TASK GOAL: In how many lines of these records does the word "hallway" appear? Give the number by itself.

Stored items
=== Section Start ===

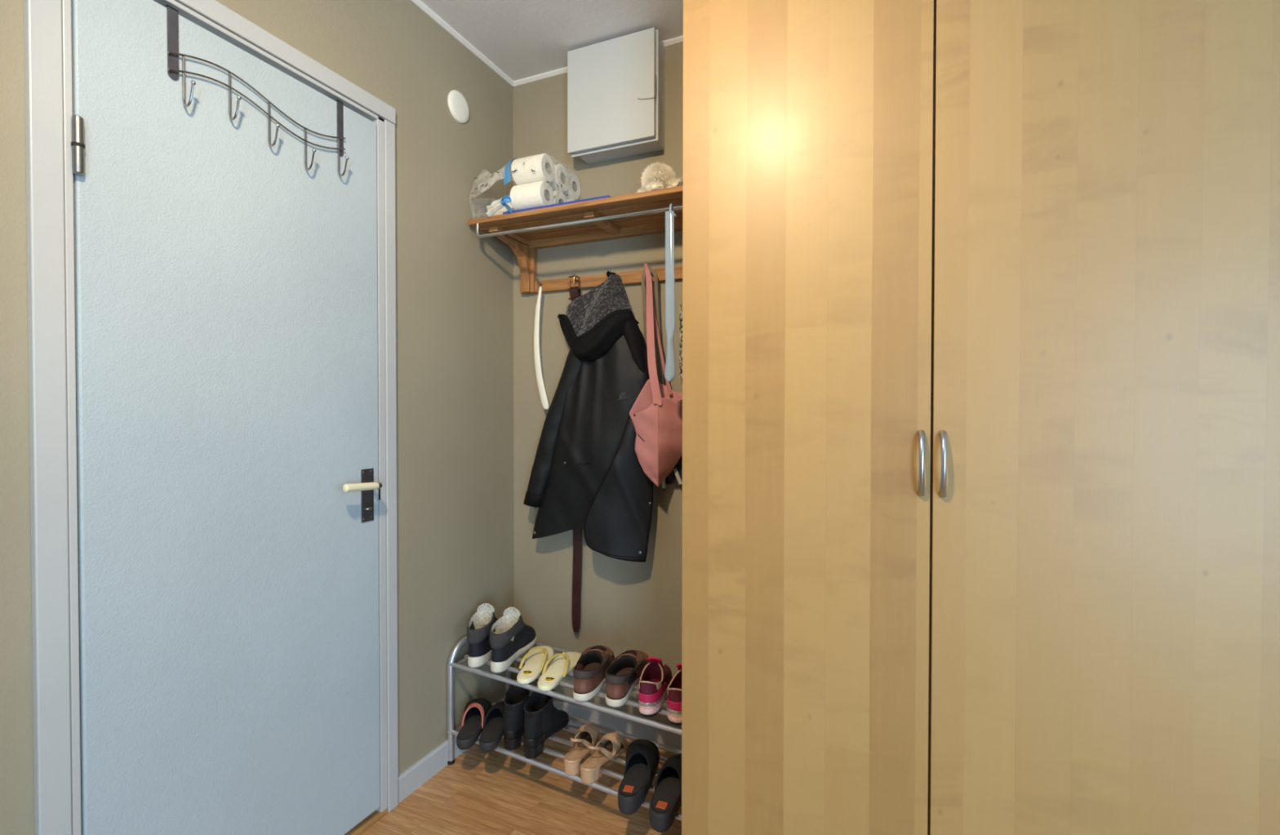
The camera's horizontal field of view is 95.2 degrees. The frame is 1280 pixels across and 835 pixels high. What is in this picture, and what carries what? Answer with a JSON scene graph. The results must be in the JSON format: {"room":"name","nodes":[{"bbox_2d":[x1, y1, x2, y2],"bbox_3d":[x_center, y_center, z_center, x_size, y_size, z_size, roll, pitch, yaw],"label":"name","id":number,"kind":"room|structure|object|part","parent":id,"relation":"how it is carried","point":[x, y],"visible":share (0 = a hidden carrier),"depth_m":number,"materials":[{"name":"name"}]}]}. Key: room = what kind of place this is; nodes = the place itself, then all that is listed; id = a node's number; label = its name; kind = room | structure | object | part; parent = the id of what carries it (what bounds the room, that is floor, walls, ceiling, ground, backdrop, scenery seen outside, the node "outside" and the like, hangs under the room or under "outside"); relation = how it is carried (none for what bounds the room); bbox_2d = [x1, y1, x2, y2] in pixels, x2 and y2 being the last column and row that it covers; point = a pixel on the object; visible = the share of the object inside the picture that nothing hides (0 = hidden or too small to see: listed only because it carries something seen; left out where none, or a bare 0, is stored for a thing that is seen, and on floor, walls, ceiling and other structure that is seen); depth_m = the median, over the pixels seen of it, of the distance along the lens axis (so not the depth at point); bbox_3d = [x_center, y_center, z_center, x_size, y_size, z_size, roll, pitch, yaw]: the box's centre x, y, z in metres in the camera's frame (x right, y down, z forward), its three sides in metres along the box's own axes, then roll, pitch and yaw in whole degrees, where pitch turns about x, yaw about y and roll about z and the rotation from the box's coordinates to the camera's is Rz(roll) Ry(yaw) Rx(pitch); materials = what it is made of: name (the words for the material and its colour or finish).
{"room":"entrance hallway","nodes":[
{"label":"entrance hallway","id":0,"kind":"room"},
{"bbox_2d":[0,0,514,834],"bbox_3d":[-1.439,-0.049,0.352,0.120,2.507,4.398,0,1,24],"label":"wall","id":1,"kind":"structure","parent":0,"point":[455,286],"depth_m":1.89,"materials":[{"name":"beige paint"}]},
{"bbox_2d":[23,0,398,834],"bbox_3d":[-0.907,0.157,1.404,0.018,2.067,0.815,0,1,24],"label":"trim","id":2,"kind":"structure","parent":1,"relation":"attached to","point":[43,73],"depth_m":1.05,"materials":[{"name":"white wood"}]},
{"bbox_2d":[61,0,387,834],"bbox_3d":[-0.958,0.157,1.430,0.125,2.066,0.729,0,1,24],"label":"trim","id":3,"kind":"structure","parent":1,"relation":"attached to","point":[183,11],"depth_m":1.09,"materials":[{"name":"white wood"}]},
{"bbox_2d":[71,0,382,834],"bbox_3d":[-0.892,0.152,1.391,0.103,2.005,0.698,0,1,24],"label":"door","id":4,"kind":"structure","parent":1,"relation":"in","point":[228,486],"depth_m":1.31,"materials":[{"name":"paint"}]},
{"bbox_2d":[164,4,348,176],"bbox_3d":[-0.895,-0.740,1.400,0.084,0.228,0.422,0,1,24],"label":"hook rack","id":5,"kind":"object","parent":4,"relation":"attached to","point":[172,19],"visible":0.98,"depth_m":1.31,"materials":[{"name":"metal"}]},
{"bbox_3d":[-0.780,0.222,1.674,0.003,0.151,0.042,0,1,24],"label":"handle plate","id":6,"kind":"part","parent":4,"relation":"part of","materials":[{"name":"metal"}]},
{"bbox_2d":[174,0,395,124],"bbox_3d":[-0.906,-0.901,1.390,0.019,0.046,0.816,0,1,24],"label":"trim","id":7,"kind":"structure","parent":1,"relation":"attached to","point":[216,12],"depth_m":1.44,"materials":[{"name":"white wood"}]},
{"bbox_2d":[344,808,387,834],"bbox_3d":[-0.960,1.181,1.452,0.136,0.018,0.716,0,1,24],"label":"threshold","id":8,"kind":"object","parent":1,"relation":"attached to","point":[373,818],"depth_m":1.69,"materials":[{"name":"brown wood"}]},
{"bbox_2d":[398,697,503,803],"bbox_3d":[-1.379,1.165,0.342,0.012,0.078,4.398,0,1,24],"label":"baseboard","id":9,"kind":"structure","parent":1,"relation":"attached to","point":[432,763],"depth_m":1.90,"materials":[{"name":"white wood"}]},
{"bbox_2d":[447,89,469,123],"bbox_3d":[-0.628,-1.082,2.035,0.012,0.105,0.105,0,1,24],"label":"wall vent","id":10,"kind":"object","parent":1,"relation":"attached to","point":[458,105],"visible":1,"depth_m":2.02,"materials":[{"name":"white plastic"}]},
{"bbox_2d":[410,0,513,87],"bbox_3d":[-1.376,-1.295,0.308,0.014,0.014,4.398,0,1,24],"label":"trim","id":11,"kind":"structure","parent":1,"relation":"attached to","point":[419,3],"depth_m":2.04,"materials":[{"name":"white wood"}]},
{"bbox_2d":[503,726,524,739],"bbox_3d":[-0.412,1.022,1.903,0.060,0.039,0.074,0,1,11],"label":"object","id":12,"kind":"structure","parent":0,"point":[507,735],"depth_m":1.88,"materials":[{"name":"black leather"}]},
{"bbox_2d":[360,724,681,834],"bbox_3d":[0.380,1.246,-0.423,4.250,0.060,4.598,0,1,24],"label":"floor","id":13,"kind":"structure","parent":0,"point":[494,793],"depth_m":1.80,"materials":[{"name":"brown wood"}]},
{"bbox_2d":[447,635,681,821],"bbox_3d":[-0.174,0.979,1.898,0.952,0.411,0.312,0,1,29],"label":"shoe rack","id":14,"kind":"object","parent":13,"relation":"on","point":[508,682],"visible":0.3,"depth_m":1.87,"materials":[{"name":"silver metal"}]},
{"bbox_2d":[456,697,492,750],"bbox_3d":[-0.571,1.021,1.998,0.098,0.090,0.268,0,1,0],"label":"clog","id":15,"kind":"object","parent":14,"relation":"on","point":[476,710],"visible":0.91,"depth_m":1.97,"materials":[{"name":"black rubber"}]},
{"bbox_3d":[-0.578,0.972,2.123,0.022,0.403,0.307,0,1,29],"label":"frame","id":16,"kind":"part","parent":14,"relation":"part of","materials":[{"name":"silver metal"}]},
{"bbox_2d":[466,603,497,667],"bbox_3d":[-0.550,0.748,2.084,0.094,0.172,0.290,0,1,3],"label":"sneaker","id":17,"kind":"object","parent":14,"relation":"on","point":[479,625],"visible":0.89,"depth_m":1.98,"materials":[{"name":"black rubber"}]},
{"bbox_2d":[479,701,504,753],"bbox_3d":[-0.476,1.022,1.981,0.098,0.089,0.268,0,1,5],"label":"clog","id":18,"kind":"object","parent":14,"relation":"on","point":[492,733],"visible":0.66,"depth_m":1.94,"materials":[{"name":"black rubber"}]},
{"bbox_2d":[488,606,536,673],"bbox_3d":[-0.443,0.749,2.043,0.094,0.172,0.290,0,1,11],"label":"sneaker","id":19,"kind":"object","parent":14,"relation":"on","point":[510,637],"visible":1,"depth_m":1.99,"materials":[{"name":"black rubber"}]},
{"bbox_2d":[503,680,530,750],"bbox_3d":[-0.400,0.978,1.996,0.087,0.177,0.262,0,1,11],"label":"boot","id":20,"kind":"object","parent":14,"relation":"on","point":[515,698],"visible":0.69,"depth_m":1.89,"materials":[{"name":"black leather"}]},
{"bbox_2d":[516,645,553,684],"bbox_3d":[-0.355,0.814,1.964,0.094,0.041,0.275,0,1,6],"label":"flip flop","id":21,"kind":"object","parent":14,"relation":"on","point":[536,657],"visible":0.95,"depth_m":1.94,"materials":[{"name":"beige rubber"}]},
{"bbox_2d":[523,671,532,674],"bbox_3d":[-0.363,0.820,1.880,0.029,0.003,0.027,0,1,24],"label":"print","id":22,"kind":"object","parent":21,"relation":"on","point":[524,672],"depth_m":1.88},
{"bbox_2d":[523,688,568,759],"bbox_3d":[-0.313,0.979,1.948,0.086,0.177,0.262,0,1,16],"label":"boot","id":23,"kind":"object","parent":14,"relation":"on","point":[542,720],"visible":0.92,"depth_m":1.88,"materials":[{"name":"black leather"}]},
{"bbox_2d":[537,652,581,691],"bbox_3d":[-0.262,0.815,1.915,0.094,0.041,0.275,0,1,14],"label":"flip flop","id":24,"kind":"object","parent":14,"relation":"on","point":[564,664],"visible":0.92,"depth_m":1.90,"materials":[{"name":"beige rubber"}]},
{"bbox_2d":[545,677,554,681],"bbox_3d":[-0.284,0.820,1.834,0.028,0.003,0.027,0,1,24],"label":"print","id":25,"kind":"object","parent":24,"relation":"on","point":[547,679],"depth_m":1.83},
{"bbox_3d":[-0.209,0.844,1.833,0.925,0.015,0.015,0,1,29],"label":"rail","id":26,"kind":"part","parent":14,"relation":"part of","materials":[{"name":"silver metal"}]},
{"bbox_3d":[-0.241,0.845,1.771,0.921,0.015,0.015,0,1,29],"label":"rail","id":27,"kind":"part","parent":14,"relation":"part of","materials":[{"name":"silver metal"}]},
{"bbox_3d":[-0.241,1.077,1.774,0.921,0.015,0.015,0,1,29],"label":"rail","id":28,"kind":"part","parent":14,"relation":"part of","materials":[{"name":"silver metal"}]},
{"bbox_3d":[-0.210,1.076,1.836,0.925,0.015,0.015,0,1,29],"label":"rail","id":29,"kind":"part","parent":14,"relation":"part of","materials":[{"name":"silver metal"}]},
{"bbox_3d":[-0.142,1.075,1.956,0.925,0.015,0.015,0,1,29],"label":"rail","id":30,"kind":"part","parent":14,"relation":"part of","materials":[{"name":"silver metal"}]},
{"bbox_2d":[564,724,600,775],"bbox_3d":[-0.186,1.026,1.861,0.079,0.084,0.239,0,1,15],"label":"heels","id":31,"kind":"object","parent":14,"relation":"on","point":[586,735],"visible":0.98,"depth_m":1.83,"materials":[{"name":"beige leather"}]},
{"bbox_3d":[-0.176,0.844,1.893,0.925,0.015,0.015,0,1,29],"label":"rail","id":32,"kind":"part","parent":14,"relation":"part of","materials":[{"name":"silver metal"}]},
{"bbox_3d":[-0.112,1.074,2.011,0.925,0.015,0.015,0,1,29],"label":"rail","id":33,"kind":"part","parent":14,"relation":"part of","materials":[{"name":"silver metal"}]},
{"bbox_2d":[573,645,614,702],"bbox_3d":[-0.150,0.790,1.860,0.106,0.094,0.293,0,1,13],"label":"sneaker","id":34,"kind":"object","parent":14,"relation":"on","point":[589,671],"visible":0.97,"depth_m":1.79,"materials":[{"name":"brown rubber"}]},
{"bbox_3d":[-0.176,1.075,1.896,0.925,0.015,0.015,0,1,29],"label":"rail","id":35,"kind":"part","parent":14,"relation":"part of","materials":[{"name":"silver metal"}]},
{"bbox_3d":[-0.112,0.842,2.008,0.925,0.015,0.015,0,1,29],"label":"rail","id":36,"kind":"part","parent":14,"relation":"part of","materials":[{"name":"silver metal"}]},
{"bbox_2d":[580,733,627,783],"bbox_3d":[-0.110,1.027,1.814,0.079,0.084,0.239,0,1,25],"label":"heels","id":37,"kind":"object","parent":14,"relation":"on","point":[615,744],"visible":1,"depth_m":1.79,"materials":[{"name":"beige leather"}]},
{"bbox_2d":[604,649,648,707],"bbox_3d":[-0.040,0.791,1.825,0.106,0.094,0.293,0,1,14],"label":"sneaker","id":38,"kind":"object","parent":14,"relation":"on","point":[624,673],"visible":0.94,"depth_m":1.78,"materials":[{"name":"brown leather"}]},
{"bbox_2d":[617,739,659,815],"bbox_3d":[-0.009,1.019,1.705,0.105,0.104,0.288,0,1,14],"label":"clog","id":39,"kind":"object","parent":14,"relation":"on","point":[642,756],"visible":1,"depth_m":1.68,"materials":[{"name":"black rubber"}]},
{"bbox_2d":[638,657,672,717],"bbox_3d":[0.042,0.776,1.759,0.095,0.125,0.266,0,1,13],"label":"shoe","id":40,"kind":"object","parent":14,"relation":"on","point":[655,677],"visible":0.96,"depth_m":1.67,"materials":[{"name":"pink fabric"}]},
{"bbox_3d":[0.035,0.804,1.688,0.069,0.018,0.123,0,1,13],"label":"silver panel","id":41,"kind":"part","parent":40,"relation":"part of","materials":[{"name":"metal"}]},
{"bbox_2d":[648,753,681,832],"bbox_3d":[0.097,1.020,1.634,0.105,0.104,0.288,0,1,21],"label":"clog","id":42,"kind":"object","parent":14,"relation":"on","point":[665,803],"visible":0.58,"depth_m":1.58,"materials":[{"name":"black rubber"}]},
{"bbox_2d":[666,662,681,725],"bbox_3d":[0.133,0.777,1.714,0.095,0.125,0.266,0,1,15],"label":"shoe","id":43,"kind":"object","parent":14,"relation":"on","point":[674,688],"visible":0.51,"depth_m":1.59,"materials":[{"name":"pink fabric"}]},
{"bbox_3d":[0.107,0.804,1.647,0.069,0.018,0.123,0,1,15],"label":"silver panel","id":44,"kind":"part","parent":43,"relation":"part of","materials":[{"name":"metal"}]},
{"bbox_2d":[681,0,1279,834],"bbox_3d":[0.677,0.012,1.388,1.020,2.360,0.635,0,1,24],"label":"wardrobe","id":45,"kind":"object","parent":13,"relation":"on","point":[980,299],"visible":1,"depth_m":1.09,"materials":[{"name":"brown wood"}]},
{"bbox_3d":[0.333,-0.016,1.240,0.508,2.300,0.019,0,1,24],"label":"door","id":46,"kind":"part","parent":45,"relation":"part of","materials":[{"name":"brown wood"}]},
{"bbox_3d":[0.540,0.089,1.122,0.015,0.130,0.035,0,1,24],"label":"bow handle","id":47,"kind":"part","parent":45,"relation":"part of","materials":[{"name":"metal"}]},
{"bbox_3d":[0.574,0.089,1.107,0.015,0.130,0.035,0,1,24],"label":"bow handle","id":48,"kind":"part","parent":45,"relation":"part of","materials":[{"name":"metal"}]},
{"bbox_3d":[0.803,-0.013,1.035,0.508,2.300,0.019,0,1,24],"label":"door","id":49,"kind":"part","parent":45,"relation":"part of","materials":[{"name":"brown wood"}]},
{"bbox_2d":[523,733,545,747],"bbox_3d":[-0.344,1.023,1.859,0.060,0.039,0.074,0,1,16],"label":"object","id":50,"kind":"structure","parent":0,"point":[527,743],"depth_m":1.83,"materials":[{"name":"black leather"}]},
{"bbox_2d":[420,0,683,80],"bbox_3d":[0.419,-1.320,-0.473,4.170,0.060,4.598,0,1,24],"label":"ceiling","id":51,"kind":"structure","parent":0,"point":[523,38],"depth_m":1.97,"materials":[{"name":"paint"}]},
{"bbox_2d":[512,42,683,728],"bbox_3d":[1.315,-0.064,1.606,4.170,2.507,0.100,0,1,24],"label":"wall","id":52,"kind":"structure","parent":0,"point":[625,606],"depth_m":2.21,"materials":[{"name":"beige paint"}]},
{"bbox_2d":[468,185,682,294],"bbox_3d":[-0.124,-0.591,2.015,0.932,0.215,0.286,0,1,24],"label":"shelf","id":53,"kind":"object","parent":52,"relation":"attached to","point":[612,215],"visible":0.65,"depth_m":2.05,"materials":[{"name":"brown wood"}]},
{"bbox_2d":[471,158,570,217],"bbox_3d":[-0.418,-0.803,2.125,0.313,0.215,0.307,0,1,24],"label":"plastic wrapper","id":54,"kind":"object","parent":53,"relation":"on","point":[491,209],"visible":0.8,"depth_m":2.01,"materials":[{"name":"white"}]},
{"bbox_2d":[490,199,514,216],"bbox_3d":[-0.467,-0.748,2.124,0.122,0.095,0.095,0,1,24],"label":"roll","id":55,"kind":"object","parent":54,"relation":"in","point":[503,209],"visible":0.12,"depth_m":2.09,"materials":[{"name":"paper"}]},
{"bbox_3d":[-0.298,-0.762,2.192,0.122,0.095,0.095,0,1,24],"label":"roll","id":56,"kind":"object","parent":54,"relation":"in","visible":0},
{"bbox_2d":[563,173,580,199],"bbox_3d":[-0.298,-0.856,2.190,0.122,0.095,0.095,0,1,24],"label":"roll","id":57,"kind":"object","parent":56,"relation":"on","point":[573,191],"visible":0.43,"depth_m":2.16,"materials":[{"name":"paper"}]},
{"bbox_3d":[-0.437,-0.575,2.292,0.062,0.176,0.028,0,1,24],"label":"bracket plate","id":58,"kind":"part","parent":53,"relation":"part of","materials":[{"name":"brown wood"}]},
{"bbox_2d":[533,280,549,408],"bbox_3d":[-0.376,-0.279,2.227,0.063,0.494,0.018,0,1,24],"label":"white shoehorn","id":59,"kind":"object","parent":53,"relation":"hanging from","point":[542,392],"visible":1,"depth_m":2.22,"materials":[{"name":"plastic"}]},
{"bbox_2d":[502,195,610,214],"bbox_3d":[-0.244,-0.704,2.034,0.410,0.010,0.218,0,1,24],"label":"folder","id":60,"kind":"object","parent":53,"relation":"on","point":[606,196],"visible":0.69,"depth_m":1.93,"materials":[{"name":"blue plastic"}]},
{"bbox_2d":[510,180,554,210],"bbox_3d":[-0.373,-0.759,2.019,0.122,0.095,0.095,0,1,24],"label":"roll","id":61,"kind":"object","parent":60,"relation":"on","point":[538,193],"visible":0.89,"depth_m":1.98,"materials":[{"name":"paper"}]},
{"bbox_2d":[511,153,555,185],"bbox_3d":[-0.370,-0.855,2.028,0.122,0.095,0.095,0,1,24],"label":"roll","id":62,"kind":"object","parent":61,"relation":"on","point":[540,163],"visible":0.95,"depth_m":1.99,"materials":[{"name":"paper"}]},
{"bbox_2d":[552,190,567,204],"bbox_3d":[-0.335,-0.760,2.106,0.122,0.095,0.095,0,1,24],"label":"roll","id":63,"kind":"object","parent":60,"relation":"on","point":[559,197],"visible":0.12,"depth_m":2.06,"materials":[{"name":"paper"}]},
{"bbox_2d":[548,164,568,192],"bbox_3d":[-0.331,-0.856,2.114,0.122,0.095,0.095,0,1,24],"label":"roll","id":64,"kind":"object","parent":63,"relation":"on","point":[561,173],"visible":0.44,"depth_m":2.08,"materials":[{"name":"paper"}]},
{"bbox_2d":[568,275,582,635],"bbox_3d":[-0.241,0.148,2.192,0.049,1.350,0.040,0,1,24],"label":"belt","id":65,"kind":"object","parent":53,"relation":"hanging from","point":[575,291],"visible":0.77,"depth_m":2.21,"materials":[{"name":"brown leather"}]},
{"bbox_2d":[523,271,653,562],"bbox_3d":[-0.204,-0.014,2.107,0.528,1.027,0.148,0,1,24],"label":"hooded jacket","id":66,"kind":"object","parent":53,"relation":"hanging from","point":[587,473],"visible":0.94,"depth_m":2.04,"materials":[{"name":"black fabric"}]},
{"bbox_2d":[557,309,639,362],"bbox_3d":[-0.166,-0.288,2.066,0.318,0.183,0.108,0,1,24],"label":"hood","id":67,"kind":"object","parent":66,"relation":"attached to","point":[592,335],"depth_m":2.02,"materials":[{"name":"black fabric"}]},
{"bbox_3d":[-0.077,0.242,2.013,0.244,0.518,0.053,0,1,5],"label":"panel","id":68,"kind":"part","parent":66,"relation":"part of","materials":[{"name":"black fabric"}]},
{"bbox_2d":[617,392,628,400],"bbox_3d":[-0.060,-0.072,2.013,0.041,0.026,0.003,0,1,15],"label":"print","id":69,"kind":"object","parent":66,"relation":"attached to","point":[620,396],"depth_m":2.02},
{"bbox_3d":[-0.032,-0.248,2.025,0.130,0.263,0.038,0,1,5],"label":"panel","id":70,"kind":"part","parent":66,"relation":"part of","materials":[{"name":"black fabric"}]},
{"bbox_3d":[-0.025,-0.506,2.117,0.832,0.043,0.020,0,1,24],"label":"hook rail","id":71,"kind":"part","parent":53,"relation":"part of","materials":[{"name":"brown wood"}]},
{"bbox_2d":[629,262,682,486],"bbox_3d":[0.076,-0.151,1.966,0.221,0.780,0.134,0,1,24],"label":"tote bag","id":72,"kind":"object","parent":53,"relation":"hanging from","point":[655,415],"visible":0.92,"depth_m":1.94,"materials":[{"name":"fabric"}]},
{"bbox_2d":[637,161,682,192],"bbox_3d":[0.067,-0.754,1.841,0.138,0.116,0.166,0,1,-31],"label":"hat","id":73,"kind":"object","parent":53,"relation":"on","point":[660,175],"visible":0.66,"depth_m":1.82,"materials":[{"name":"beige fur"}]},
{"bbox_2d":[640,265,682,491],"bbox_3d":[0.095,-0.140,2.051,0.184,0.790,0.050,0,1,24],"label":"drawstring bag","id":74,"kind":"object","parent":53,"relation":"hanging from","point":[675,477],"visible":0.25,"depth_m":2.05,"materials":[{"name":"black fabric"}]},
{"bbox_2d":[664,203,676,381],"bbox_3d":[0.092,-0.379,1.770,0.034,0.539,0.043,0,1,7],"label":"shoehorn","id":75,"kind":"object","parent":53,"relation":"hanging from","point":[669,372],"visible":1,"depth_m":1.76,"materials":[{"name":"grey plastic"}]},
{"bbox_2d":[679,303,682,377],"bbox_3d":[0.222,-0.333,1.988,0.183,0.393,0.032,0,1,17],"label":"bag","id":76,"kind":"object","parent":53,"relation":"hanging from","point":[681,304],"visible":0.14,"depth_m":2.02,"materials":[{"name":"fabric"}]},
{"bbox_2d":[513,35,683,86],"bbox_3d":[1.303,-1.310,1.533,3.950,0.014,0.014,0,1,24],"label":"trim","id":77,"kind":"structure","parent":52,"relation":"attached to","point":[677,40],"depth_m":2.24,"materials":[{"name":"white wood"}]},
{"bbox_2d":[529,693,681,750],"bbox_3d":[1.307,1.151,1.565,3.938,0.078,0.012,0,1,24],"label":"baseboard","id":78,"kind":"structure","parent":52,"relation":"attached to","point":[652,734],"depth_m":2.16,"materials":[{"name":"white wood"}]},
{"bbox_2d":[567,26,664,164],"bbox_3d":[-0.082,-1.129,2.081,0.342,0.373,0.118,0,1,24],"label":"upper cabinet","id":79,"kind":"object","parent":52,"relation":"attached to","point":[615,86],"visible":1,"depth_m":2.03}
]}

=== Section End ===

EXERCISE ANSWER: 2